There was a fear of officialdom as well. For instance, you couldn’t be a member of the library unless you were a rate payer. There was always a feeling that other people were in charge. We took it for granted.

At that time rural women in Ireland were marrying into towns in Ireland rather than going to England. I think that’s when a generation of rural women married into urban areas, and women were more aware of a changing world and of creating a better world for women. They didn’t want their daughters being tied to the home and housework.

Having said that, I got married at 23, along with half my class. I did arts at UCG, and the HDip, and I met Tom, my husband, there. Would I recommend marrying at 23 today? I think it’s a different world now, and everyone has to tune into the times they live in. I have been reading about women marrying later and then having difficulty having families.

We had three children. The thing about having children in your 20s is that you have the energy for it. My own mother didn’t particularly encourage me to breastfeed, although she had done it. It was encouraged in the hospitals, but they never pushed it on us like they do in some places today.

One of the biggest differences was that the day of the big Stanley range was gone, where there used to be two pots on the boil all the time, one for boiling the nappies and the other for the bottles. Milton changed all that for my generation.

My generation wanted to raise their children without fear. We did not do the hellfire and brimstone with them. Sin was there from the very beginning of our lives. We didn’t want that for our children.

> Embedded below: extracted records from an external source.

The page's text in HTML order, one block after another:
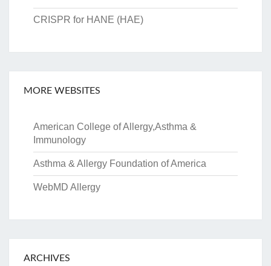
CRISPR for HANE (HAE)
MORE WEBSITES
American College of Allergy,Asthma &
Immunology
Asthma & Allergy Foundation of America
WebMD Allergy
ARCHIVES
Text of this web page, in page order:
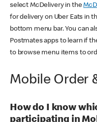
select McDelivery in the
for delivery on Uber Eats in
bottom menu bar. You can
Postmates apps to learn if
to browse menu items to
Mobile Order
How do I know
participating in
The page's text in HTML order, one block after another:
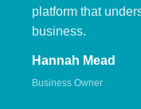
platform that
business.
Hannah Mead
Business Owner
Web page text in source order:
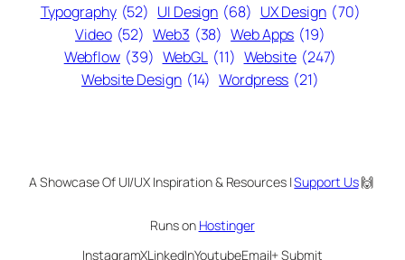
Typography (52) UI Design (68) UX Design (70)
Video (52) Web3 (38) Web Apps (19)
Webflow (39) WebGL (11) Website (247)
Website Design (14) Wordpress (21)
A Showcase Of UI/UX Inspiration & Resources |Support Us🙌
Runs on Hostinger
InstagramXLinkedInYoutubeEmail+ Submit
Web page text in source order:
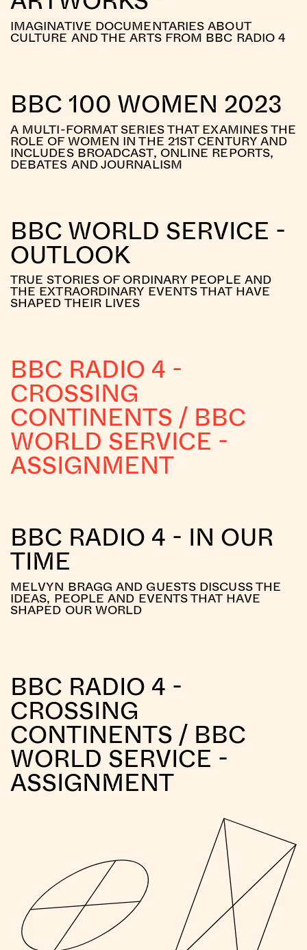
IMAGINATIVE DOCUMENTARIES ABOUT
CULTURE AND THE ARTS FROM BBC RADIO 4
BBC 100 WOMEN 2023
A MULTI-FORMAT SERIES THAT EXAMINES THE
ROLE OF WOMEN IN THE 21ST CENTURY AND
INCLUDES BROADCAST, ONLINE REPORTS,
DEBATES AND JOURNALISM
BBC WORLD SERVICE -
OUTLOOK
TRUE STORIES OF ORDINARY PEOPLE AND
THE EXTRAORDINARY EVENTS THAT HAVE
SHAPED THEIR LIVES
BBC RADIO 4 -
CROSSING
CONTINENTS / BBC
WORLD SERVICE -
ASSIGNMENT
BBC RADIO 4 - IN OUR
TIME
MELVYN BRAGG AND GUESTS DISCUSS THE
IDEAS, PEOPLE AND EVENTS THAT HAVE
SHAPED OUR WORLD
BBC RADIO 4 -
CROSSING
CONTINENTS / BBC
WORLD SERVICE -
ASSIGNMENT
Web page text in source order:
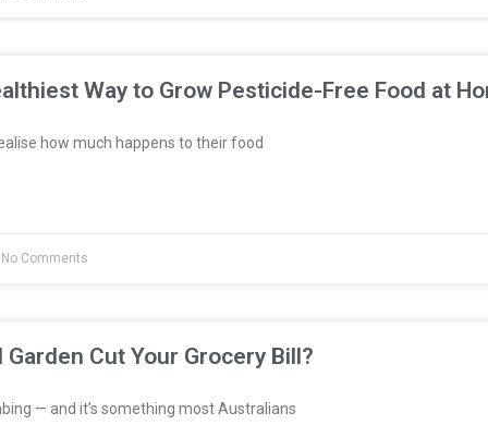
Way to Grow Pesticide-Free Food at
how much happens to their food
Comments
Cut Your Grocery Bill?
— and it’s something most Australians
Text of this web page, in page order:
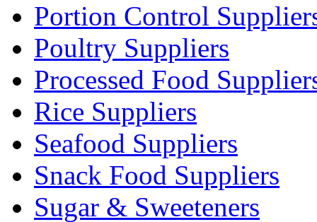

We moved to Tralee in 1980. Kerry is home now, really. I did secretarial work, then substitute teaching and part-time teaching. I taught adult literacy and did some work with Radio Kerry and taught night classes in creative writing and English literature. I’ve had some stories published, and I want to write more. At the moment I’m learning the harp.

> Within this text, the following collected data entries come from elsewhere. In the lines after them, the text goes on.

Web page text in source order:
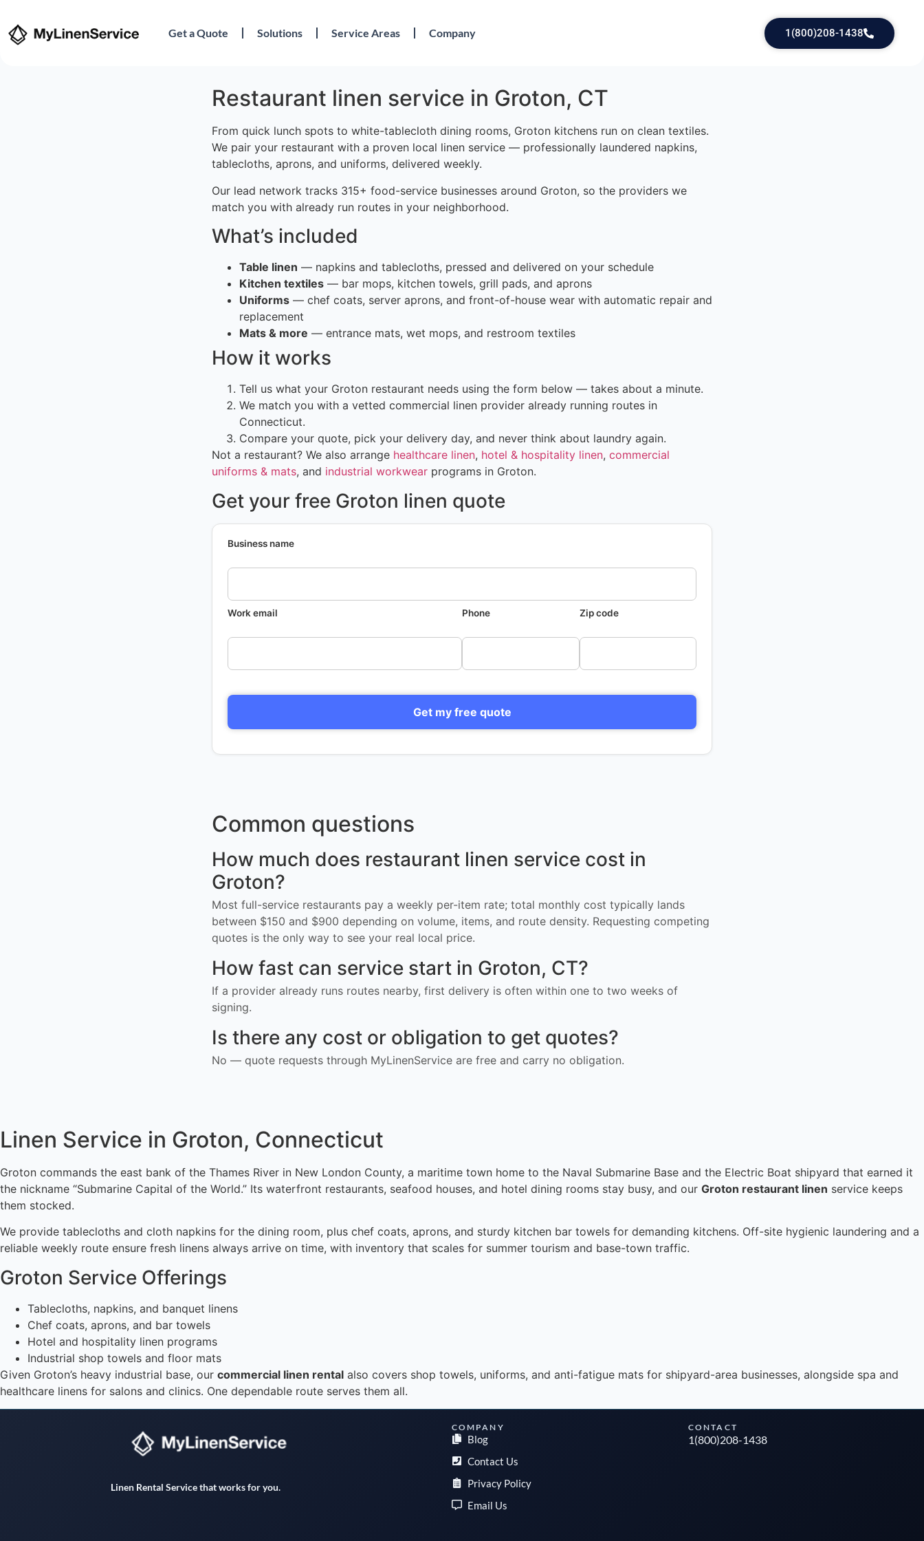
Get a Quote Solutions Service Areas Company 1(800)208-1438
Restaurant linen service in Groton, CT
From quick lunch spots to white-tablecloth dining rooms, Groton kitchens run on clean textiles.
We pair your restaurant with a proven local linen service — professionally laundered napkins,
tablecloths, aprons, and uniforms, delivered weekly.
Our lead network tracks 315+ food-service businesses around Groton, so the providers we
match you with already run routes in your neighborhood.
What’s included
Table linen — napkins and tablecloths, pressed and delivered on your schedule
Kitchen textiles — bar mops, kitchen towels, grill pads, and aprons
Uniforms — chef coats, server aprons, and front-of-house wear with automatic repair and
replacement
Mats & more — entrance mats, wet mops, and restroom textiles
How it works
Tell us what your Groton restaurant needs using the form below — takes about a minute.
We match you with a vetted commercial linen provider already running routes in
Connecticut.
Compare your quote, pick your delivery day, and never think about laundry again.
Not a restaurant? We also arrange healthcare linen, hotel & hospitality linen, commercial
uniforms & mats, and industrial workwear programs in Groton.
Get your free Groton linen quote
Business name
Work email Phone Zip code
Get my free quote
Common questions
How much does restaurant linen service cost in
Groton?
Most full-service restaurants pay a weekly per-item rate; total monthly cost typically lands
between $150 and $900 depending on volume, items, and route density. Requesting competing
quotes is the only way to see your real local price.
How fast can service start in Groton, CT?
If a provider already runs routes nearby, first delivery is often within one to two weeks of
signing.
Is there any cost or obligation to get quotes?
No — quote requests through MyLinenService are free and carry no obligation.
Linen Service in Groton, Connecticut
Groton commands the east bank of the Thames River in New London County, a maritime town home to the Naval Submarine Base and the Electric Boat shipyard that earned it
the nickname “Submarine Capital of the World.” Its waterfront restaurants, seafood houses, and hotel dining rooms stay busy, and our Groton restaurant linen service keeps
them stocked.
We provide tablecloths and cloth napkins for the dining room, plus chef coats, aprons, and sturdy kitchen bar towels for demanding kitchens. Off-site hygienic laundering and a
reliable weekly route ensure fresh linens always arrive on time, with inventory that scales for summer tourism and base-town traffic.
Groton Service Offerings
Tablecloths, napkins, and banquet linens
Chef coats, aprons, and bar towels
Hotel and hospitality linen programs
Industrial shop towels and floor mats
Given Groton’s heavy industrial base, our commercial linen rental also covers shop towels, uniforms, and anti-fatigue mats for shipyard-area businesses, alongside spa and
healthcare linens for salons and clinics. One dependable route serves them all.
Linen Rental Service that works for you.
COMPANY
Blog
Contact Us
Privacy Policy
Email Us
CONTACT
1(800)208-1438

I do have faith. The crisis in the church about sexual abuse didn’t impact on my faith at all, because faith is a great deal bigger than that. I saw the wickedness of what happened, and the denial, but, if you go back through the church’s history, it has always been dealing with one crisis after another. The denial and cover-up of what happened in Ireland was the worst, but it didn’t surprise me. An institution will always try and protect itself.

Once you reach your mid 60s you have to be aware of your health and the future, especially when your three children are all living abroad. My children are in Manchester, Berlin and Los Angeles. I don’t feel sorry for myself that they are living abroad, but old age is facing all of us. We are living longer lives, and healthcare has improved.

I really don’t like the prospect of maybe going into a nursing home, or getting arthritis or Alzheimer’s. That bothers me.

It took me a very, very long time to learn that I can’t change the world. Kindness is all. And pragmatism. Beyond a reasonable provision we cannot worry too much about tomorrow. The sudden death of my father taught me that. I’ve always loved life. I’ve always been glad that I’m alive.